Exercise requirements:
Where a line of the data below has the string "Editor", copy that line.

Provided information:
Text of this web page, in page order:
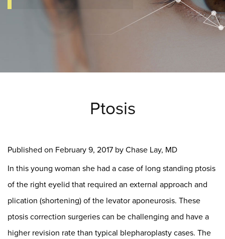
Ptosis
Published on February 9, 2017 byChase Lay, MD
In this young woman she had a case of long standing ptosis
of the right eyelid that required an external approach and
plication (shortening) of the levator aponeurosis. These
ptosis correction surgeries can be challenging and have a
higher revision rate than typical blepharoplasty cases. The
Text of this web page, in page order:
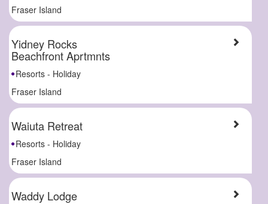
Fraser Island
Yidney Rocks
Beachfront Aprtmnts
Resorts - Holiday
Fraser Island
Waiuta Retreat
Resorts - Holiday
Fraser Island
Waddy Lodge
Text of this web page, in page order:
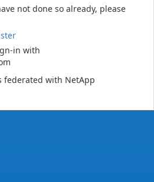
not done so already, please
in with
with NetApp
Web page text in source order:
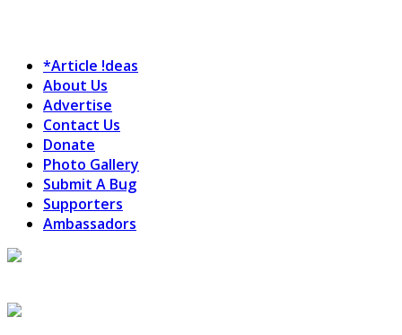
*Article !deas
About Us
Advertise
Contact Us
Donate
Photo Gallery
Submit A Bug
Supporters
Ambassadors
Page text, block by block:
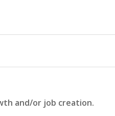
and/or job creation.
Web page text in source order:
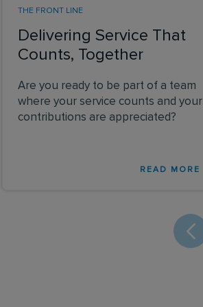
Delivering Service That
Counts, Together
THE FRONT LINE
Are you ready to be part of a team
where your service counts and your
contributions are appreciated?
READ MORE
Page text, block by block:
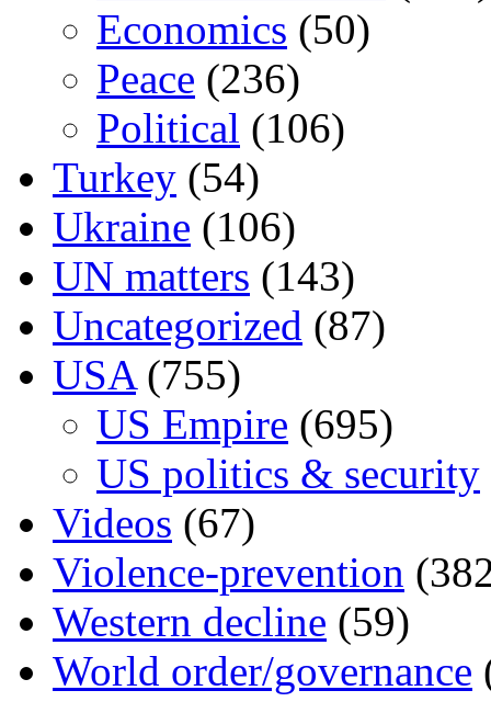
Economics (50)
Peace (236)
Political (106)
Turkey (54)
Ukraine (106)
UN matters (143)
Uncategorized (87)
USA(755)
US Empire (695)
US politics & security
Videos (67)
Violence-prevention
Western decline (59)
World order/governance
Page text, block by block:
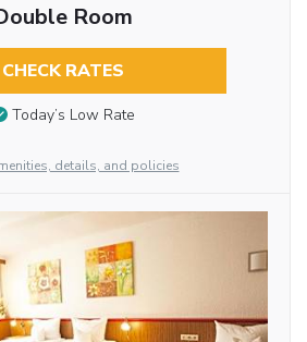
Room
CHECK RATES
Today’s Low Rate
details, and policies
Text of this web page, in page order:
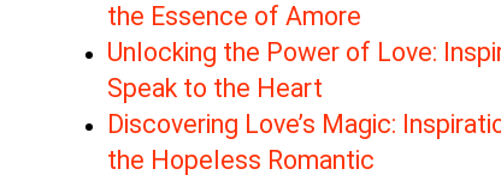
the Essence of Amore
Unlocking the Power of Love:
Speak to the Heart
Discovering Love’s Magic:
the Hopeless Romantic
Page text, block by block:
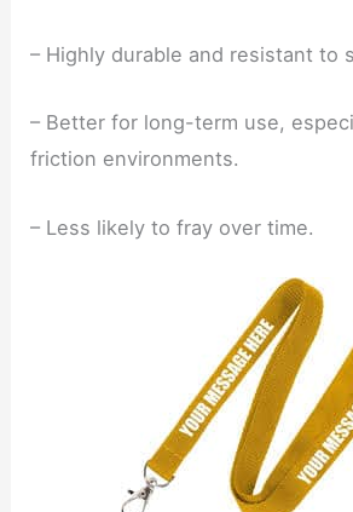
– Highly durable and resistant to
– Better for long-term use,
friction environments.
– Less likely to fray over time.
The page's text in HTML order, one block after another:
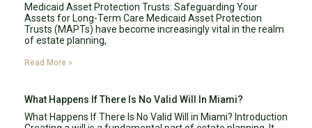
Medicaid Asset Protection Trusts: Safeguarding Your
Assets for Long-Term Care Medicaid Asset Protection
Trusts (MAPTs) have become increasingly vital in the realm
of estate planning,
Read More »
What Happens If There Is No Valid Will In Miami?
What Happens If There Is No Valid Will in Miami? Introduction
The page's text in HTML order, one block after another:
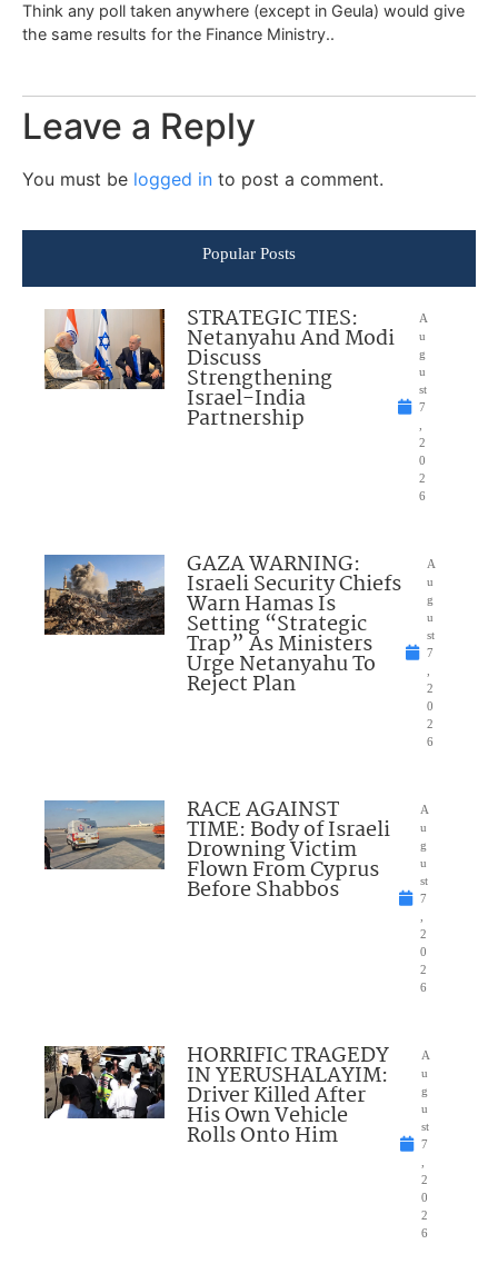
Think any poll taken anywhere (except in Geula) would give
the same results for the Finance Ministry..
Leave a Reply
You must be logged in to post a comment.
Popular Posts
STRATEGIC TIES:
Netanyahu And Modi
Discuss
Strengthening
Israel-India
Partnership
A
u
g
u
st
7
,
2
0
2
6
GAZA WARNING:
Israeli Security Chiefs
Warn Hamas Is
Setting “Strategic
Trap” As Ministers
Urge Netanyahu To
Reject Plan
A
u
g
u
st
7
,
2
0
2
6
RACE AGAINST
TIME: Body of Israeli
Drowning Victim
Flown From Cyprus
Before Shabbos
A
u
g
u
st
7
,
2
0
2
6
HORRIFIC TRAGEDY
IN YERUSHALAYIM:
Driver Killed After
His Own Vehicle
Rolls Onto Him
A
u
g
u
st
7
,
2
0
2
6
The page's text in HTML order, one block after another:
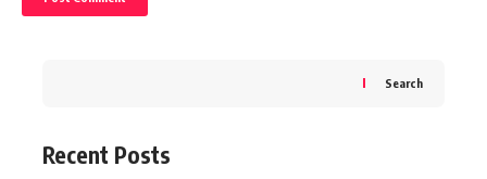
Search
Recent Posts
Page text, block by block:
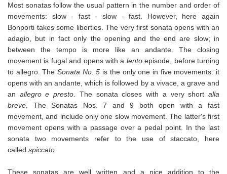
Most sonatas follow the usual pattern in the number and order of
movements: slow - fast - slow - fast. However, here again
Bonporti takes some liberties. The very first sonata opens with an
adagio, but in fact only the opening and the end are slow; in
between the tempo is more like an andante. The closing
movement is fugal and opens with a lento episode, before turning
to allegro. The Sonata No. 5 is the only one in five movements: it
opens with an andante, which is followed by a vivace, a grave and
an allegro e presto . The sonata closes with a very short alla
breve . The Sonatas Nos. 7 and 9 both open with a fast
movement, and include only one slow movement. The latter's first
movement opens with a passage over a pedal point. In the last
sonata two movements refer to the use of staccato, here
called spiccato
These sonatas are well written and a nice addition to the
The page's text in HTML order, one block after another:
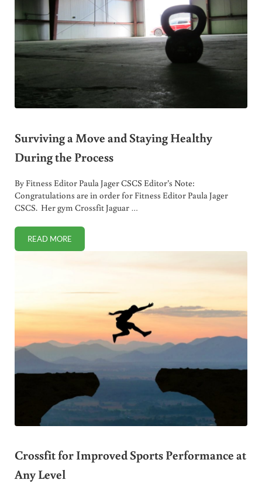
Surviving a Move and Staying Healthy
During the Process
By Fitness Editor Paula Jager CSCS Editor’s Note:
Congratulations are in order for Fitness Editor Paula Jager
CSCS. Her gym Crossfit Jaguar …
READ MORESURVIVING A MOVE AND STAYING HEALTHY DURING THE
Crossfit for Improved Sports Performance at
Any Level
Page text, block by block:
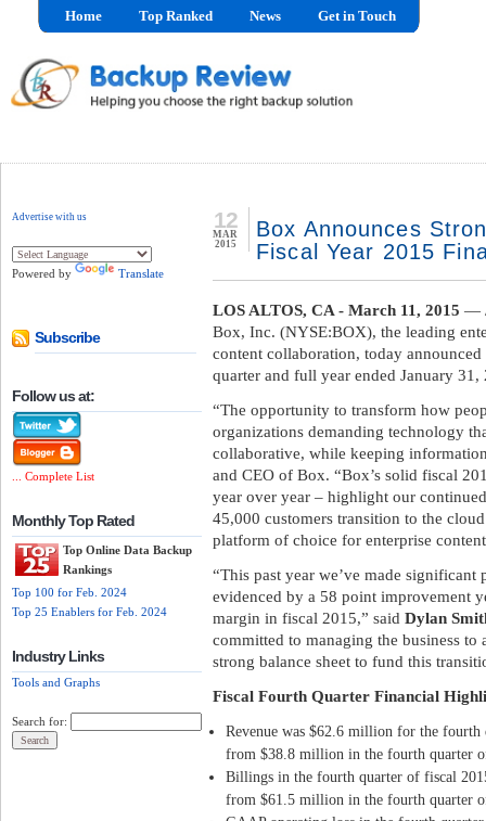
Home Top Ranked News Get in Touch
Advertise with us
Powered by Translate
Subscribe
Follow us at:
... Complete List
Monthly Top Rated
Top Online Data Backup
Rankings
Top 100 for Feb. 2024
Top 25 Enablers for Feb. 2024
Industry Links
Tools and Graphs
Search for:
Box Announces
Fiscal Year 2015
12
MAR
2015
LOS ALTOS, CA - March 11, 2015 —
Box, Inc. (NYSE:BOX), the leading
content collaboration, today
quarter and full year ended January
“The opportunity to transform how
organizations demanding technology
collaborative, while keeping
and CEO of Box. “Box’s solid fiscal
year over year – highlight our
45,000 customers transition to the
platform of choice for enterprise
“This past year we’ve made
evidenced by a 58 point improvement
margin in fiscal 2015,” said Dylan
committed to managing the business
strong balance sheet to fund this
Fiscal Fourth Quarter Financial
Revenue was $62.6 million for the
from $38.8 million in the fourth quarter
Billings in the fourth quarter of fiscal
from $61.5 million in the fourth quarter
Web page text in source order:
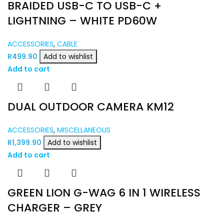
BRAIDED USB-C TO USB-C +
LIGHTNING – WHITE PD60W
ACCESSORIES, CABLE
R499.90
Add to wishlist
Add to cart
DUAL OUTDOOR CAMERA KM12
ACCESSORIES, MISCELLANEOUS
R1,399.90
Add to wishlist
Add to cart
GREEN LION G-WAG 6 IN 1 WIRELESS
CHARGER – GREY
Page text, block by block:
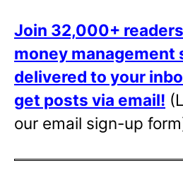
Join 32,000+
money management
delivered to your
get posts via email!
our email sign-up
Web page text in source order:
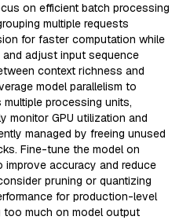
on efficient batch processing
multiple requests
for faster computation while
and adjust input sequence
context richness and
model parallelism to
processing units,
monitor GPU utilization and
managed by freeing unused
Fine-tune the model on
accuracy and reduce
pruning or quantizing
for production-level
much on model output

Result for this exercise:
By Fitness Editor Paula Jager CSCS Editor’s Note:
Congratulations are in order for Fitness Editor Paula Jager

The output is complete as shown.